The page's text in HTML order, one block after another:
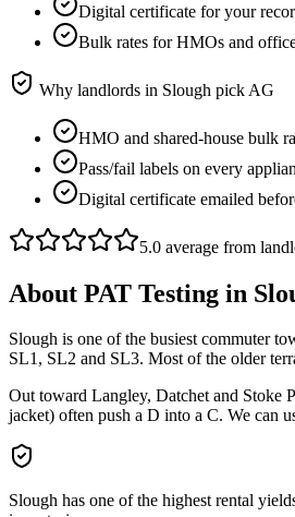
Digital certificate for your
Bulk rates for HMOs and
Why landlords in Slough pick AG
HMO and shared-house bulk
Pass/fail labels on every
Digital certificate emailed
5.0 average from
About PAT Testing in
Slough is one of the busiest commuter
SL1, SL2 and SL3. Most of the older
Out toward Langley, Datchet and Stoke
jacket) often push a D into a C. We can
Slough has one of the highest rental
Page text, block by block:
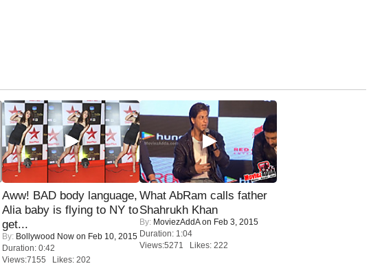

**PROBLEM REQUIREMENTS**
Give back the whole listing exactly as written. Do not include any picture.

**ANSWER AREA**
The page's text in HTML order, one block after another:
Digital certificate for your
Bulk rates for HMOs and
Why landlords in Slough pick AG
HMO and shared-house bulk
Pass/fail labels on every
Digital certificate emailed
5.0 average from
About PAT Testing in
Slough is one of the busiest commuter
SL1, SL2 and SL3. Most of the older
Out toward Langley, Datchet and Stoke
jacket) often push a D into a C. We can
Slough has one of the highest rental
Page text, block by block:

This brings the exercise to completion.